◆ **What needs to be done**
Would you transcribe the records below from the line with "налетами БПЛА [27, 153, 85, 162]" to the line with "Mykhail [225, 11]", ends included, exactly and with nothing more, leaving the pictures out?
++++++++++
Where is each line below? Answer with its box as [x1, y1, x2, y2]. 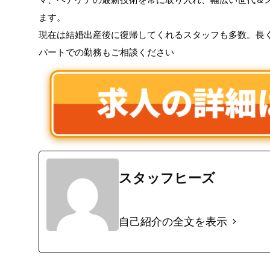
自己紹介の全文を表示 [119, 215, 227, 228]
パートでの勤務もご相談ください [39, 47, 174, 57]
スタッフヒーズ [119, 170, 215, 186]
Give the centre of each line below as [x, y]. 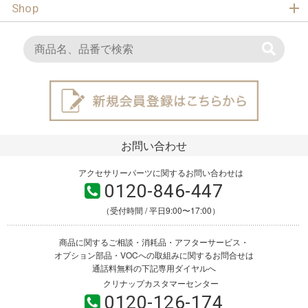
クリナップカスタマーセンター [161, 283]
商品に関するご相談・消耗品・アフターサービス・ [154, 241]
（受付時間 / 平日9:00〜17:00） [161, 210]
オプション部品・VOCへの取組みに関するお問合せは [154, 254]
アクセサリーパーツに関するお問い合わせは [161, 172]
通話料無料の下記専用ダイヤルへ [154, 267]
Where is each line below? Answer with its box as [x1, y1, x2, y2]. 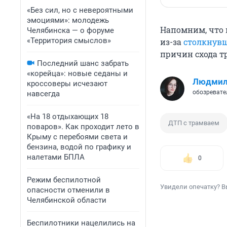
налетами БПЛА [27, 153, 85, 162]
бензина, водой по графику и [27, 142, 131, 152]
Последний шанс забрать [37, 59, 129, 68]
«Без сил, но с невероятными [27, 6, 133, 15]
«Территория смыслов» [27, 36, 111, 45]
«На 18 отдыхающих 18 [27, 112, 108, 121]
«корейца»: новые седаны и [27, 69, 128, 78]
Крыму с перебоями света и [27, 132, 128, 141]
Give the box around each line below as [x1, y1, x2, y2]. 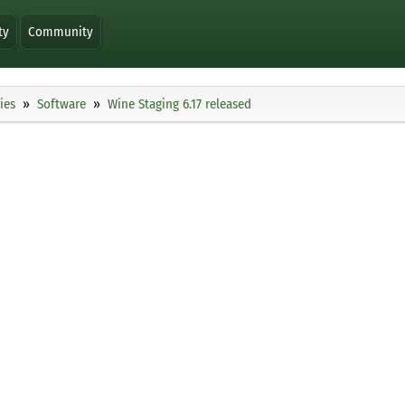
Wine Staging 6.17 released [108, 96, 251, 113]
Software [37, 96, 86, 113]
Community [28, 24, 94, 40]
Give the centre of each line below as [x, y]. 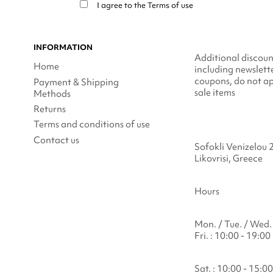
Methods [52, 94]
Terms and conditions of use [91, 125]
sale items [214, 93]
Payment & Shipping [76, 82]
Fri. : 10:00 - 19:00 [232, 236]
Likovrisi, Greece [228, 159]
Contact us [56, 140]
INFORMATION [63, 47]
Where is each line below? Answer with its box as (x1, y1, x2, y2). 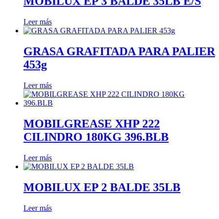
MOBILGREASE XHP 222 (23, 117, 160, 130)
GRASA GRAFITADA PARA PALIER (23, 45, 215, 58)
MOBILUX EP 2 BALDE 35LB (23, 180, 180, 194)
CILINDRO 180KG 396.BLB (23, 130, 169, 143)
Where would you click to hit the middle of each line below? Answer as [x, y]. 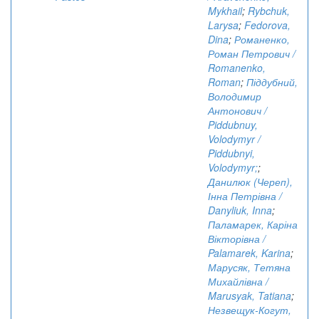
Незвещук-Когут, [250, 310]
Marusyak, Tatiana [250, 296]
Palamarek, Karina [249, 253]
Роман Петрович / [252, 53]
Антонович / [237, 110]
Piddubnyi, [231, 153]
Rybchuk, [269, 11]
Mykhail [225, 11]
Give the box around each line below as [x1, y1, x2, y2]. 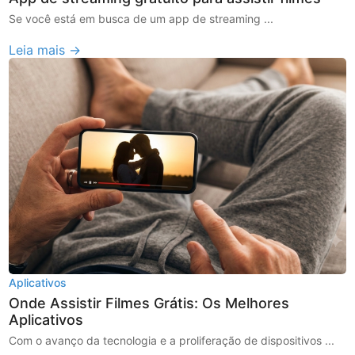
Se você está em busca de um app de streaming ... [9, 12, 274, 26]
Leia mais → [9, 42, 82, 59]
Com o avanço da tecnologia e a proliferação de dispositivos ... [9, 333, 335, 347]
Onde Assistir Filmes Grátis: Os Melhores [9, 294, 290, 311]
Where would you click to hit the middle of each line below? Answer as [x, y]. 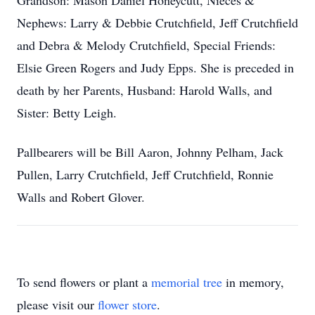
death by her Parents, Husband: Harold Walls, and [144, 90]
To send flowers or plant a [84, 282]
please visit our [57, 304]
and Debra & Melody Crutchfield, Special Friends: [146, 45]
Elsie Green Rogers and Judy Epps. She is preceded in [155, 67]
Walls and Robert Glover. [81, 197]
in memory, [253, 282]
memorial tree [187, 282]
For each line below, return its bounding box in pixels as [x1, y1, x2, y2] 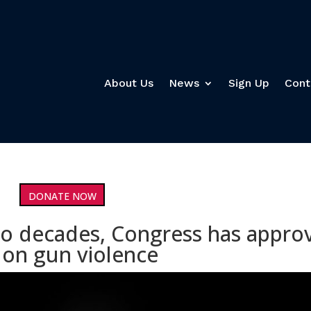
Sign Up [228, 76, 269, 90]
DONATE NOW [28, 189, 96, 203]
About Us [103, 76, 153, 90]
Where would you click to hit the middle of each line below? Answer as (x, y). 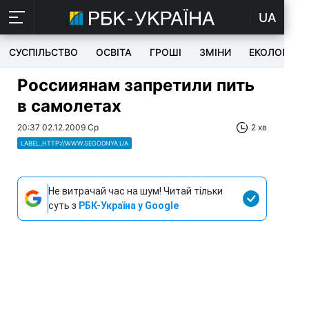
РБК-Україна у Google (129, 206)
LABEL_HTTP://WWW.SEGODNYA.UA (74, 143)
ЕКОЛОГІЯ (273, 52)
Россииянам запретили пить (136, 85)
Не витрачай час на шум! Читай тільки (136, 191)
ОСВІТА (114, 52)
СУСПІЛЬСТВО (43, 52)
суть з (63, 206)
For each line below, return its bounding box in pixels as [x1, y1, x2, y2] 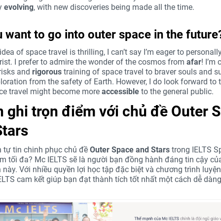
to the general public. [139, 87, 214, 97]
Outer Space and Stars [88, 145, 170, 155]
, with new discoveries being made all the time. [34, 2, 194, 12]
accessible [102, 87, 139, 97]
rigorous [32, 67, 62, 77]
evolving [4, 2, 34, 12]
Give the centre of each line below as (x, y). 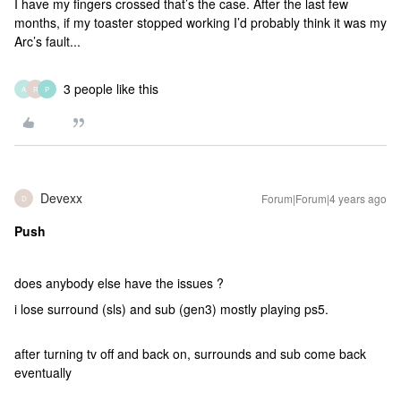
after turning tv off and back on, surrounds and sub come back (190, 354)
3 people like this (111, 89)
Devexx (61, 198)
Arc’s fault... (47, 41)
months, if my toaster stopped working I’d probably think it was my (200, 22)
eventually (45, 372)
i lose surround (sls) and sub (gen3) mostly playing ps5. (173, 309)
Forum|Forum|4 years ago (324, 198)
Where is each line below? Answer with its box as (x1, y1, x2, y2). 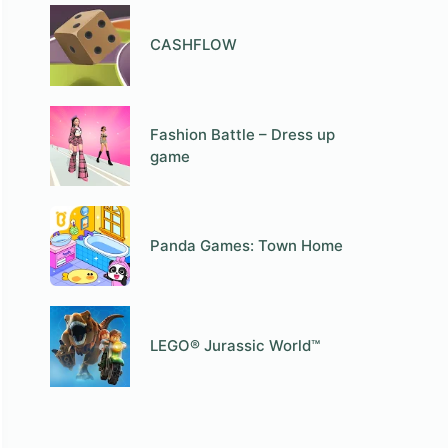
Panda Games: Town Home (150, 236, 344, 256)
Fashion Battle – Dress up (150, 124, 336, 144)
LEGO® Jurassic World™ (150, 336, 321, 356)
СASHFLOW (150, 35, 238, 55)
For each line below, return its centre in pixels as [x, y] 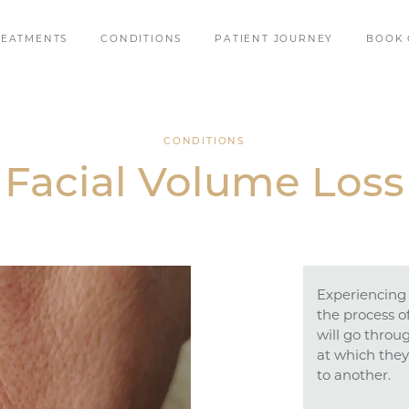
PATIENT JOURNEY [274, 40]
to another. [354, 376]
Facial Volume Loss [204, 186]
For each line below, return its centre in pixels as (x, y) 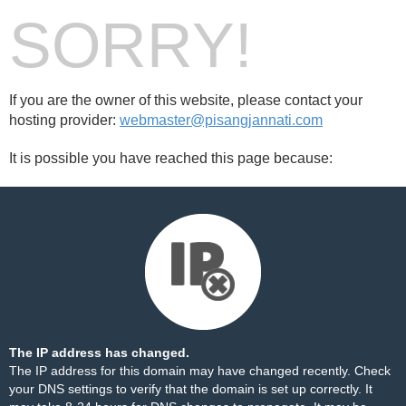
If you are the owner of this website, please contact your (186, 100)
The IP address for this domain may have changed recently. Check (200, 371)
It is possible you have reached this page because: (171, 158)
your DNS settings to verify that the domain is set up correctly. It (191, 389)
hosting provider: (64, 120)
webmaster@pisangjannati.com (221, 120)
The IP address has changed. (99, 353)
++++++++++
◆ **Reply**
налетами БПЛА [27, 153, 85, 162]
бензина, водой по графику и [27, 142, 131, 152]
Последний шанс забрать [37, 59, 129, 68]
«Без сил, но с невероятными [27, 6, 133, 15]
«Территория смыслов» [27, 36, 111, 45]
«На 18 отдыхающих 18 [27, 112, 108, 121]
«корейца»: новые седаны и [27, 69, 128, 78]
Крыму с перебоями света и [27, 132, 128, 141]
Give the box around each line below as [x1, y1, x2, y2]. 
Wine Staging 6.17 released [108, 96, 251, 113]
Software [37, 96, 86, 113]
Community [28, 24, 94, 40]
Give the centre of each line below as [x, y]. 
Methods [52, 94]
Terms and conditions of use [91, 125]
sale items [214, 93]
Payment & Shipping [76, 82]
Fri. : 10:00 - 19:00 [232, 236]
Likovrisi, Greece [228, 159]
Contact us [56, 140]
INFORMATION [63, 47]
Where is each line below? Answer with its box as (x1, y1, x2, y2). 
MOBILGREASE XHP 222 (23, 117, 160, 130)
GRASA GRAFITADA PARA PALIER (23, 45, 215, 58)
MOBILUX EP 2 BALDE 35LB (23, 180, 180, 194)
CILINDRO 180KG 396.BLB (23, 130, 169, 143)
Where would you click to hit the middle of each line below? Answer as [x, y]. 
Незвещук-Когут, [250, 310]
Marusyak, Tatiana [250, 296]
Palamarek, Karina [249, 253]
Роман Петрович / [252, 53]
Антонович / [237, 110]
Piddubnyi, [231, 153]
Rybchuk, [269, 11]
Mykhail [225, 11]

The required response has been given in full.